O, para ponerlo de forma más clara: somos nosotros, no él. No es culpa del autor o del texto; es culpa del lector. Alexander Chee comentó que se había mantenido alejado de otro clásico de (Gabriel García) Márquez en parte por su popularidad, que es la misma razón por la que uno de nosotros evita libros recientes que tienen cuentas de Twitter y de los que se habla en el mundillo literario; a veces, es simplemente mejor esperar a que los cumplidos disminuyan, para que el libro pueda leerse en el silencio de los pensamientos de uno.

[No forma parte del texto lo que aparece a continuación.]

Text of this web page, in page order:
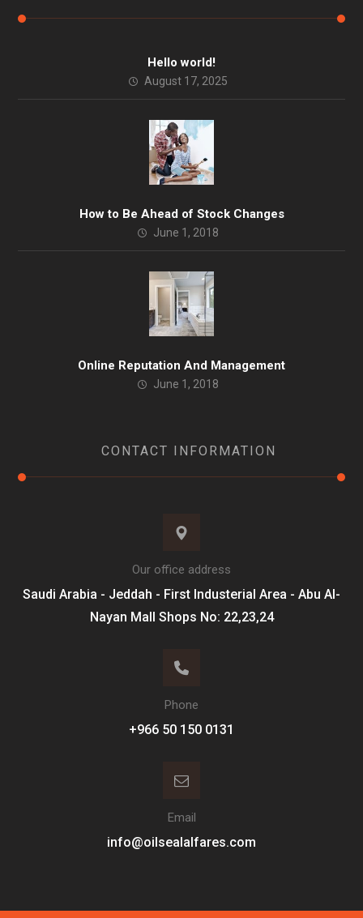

Estoy de acuerdo con lo de los libros populares. Como ocurre con cualquier elemento mainstream, a veces se nos quitan las ganas de leer un libro precisamente porque todo el mundo habla de él. Pero comprendo las autoacusaciones: “He de confesar que no he leído…”, “me avergúenza decir que…”. Los propios redactores del artículo parecen enorgullecerse de que algunos grandes escritores sean tan humanos como ellos: ¡tampoco se han leído Cómo matar a un ruiseñor! Puede que este artículo sea el equivalente literario a ver que esa modelo o actriz perfecta que tanto envidiamos acaba de salir en la portada de Cuore con las tetas caídas y los muslos llenos de celulitis.

Creo que algunas obras son importantes; leer obras importantes es necesario en nuestro desarrollo como escritores y lectores. Pero si leyéramos todos los grandes libros, no tendríamos tiempo para leer los libros pequeños, aquellos que nos proporcionan el placer de lectura que nos impulsa a seguir abriendo libros. J. K. Rowling y Laura Gallego no pasarán a los anales de la historia como las mejores escritoras de nuestra generación, pero considero que han hecho más por la lectura en general que muchos de los integrados en el canon de Bloom, en el canon de cualquiera que se crea con derecho a decirnos qué debe permanecer en nuestro inconsciente cultural y qué no.

Si estabas leyendo a Harry Potter en vez de a Harper Lee, bien por ti. Bien por todos nosotros. No dejes la buena lectura de lado, ni la que está oficialmente reconocida como tal ni la que no lo está.

Hay que leer a los grandes. En ellos descubrimos lo más espléndido y lo más terrible del espíritu humano. Pero, por favor, que se acabe esta vergüenza por los libros que no hemos leído y las películas que no hemos visto y los discos que no hemos escuchado, como si la vida fuera una lista que hubiera que ir tachando para quedar bien en nuestros círculos habituales.

Así que hoy vamos a enfocarlo de otra forma:

¿Qué supuestos grandes libros no habéis leído y no sentís la más mínima culpa por ello?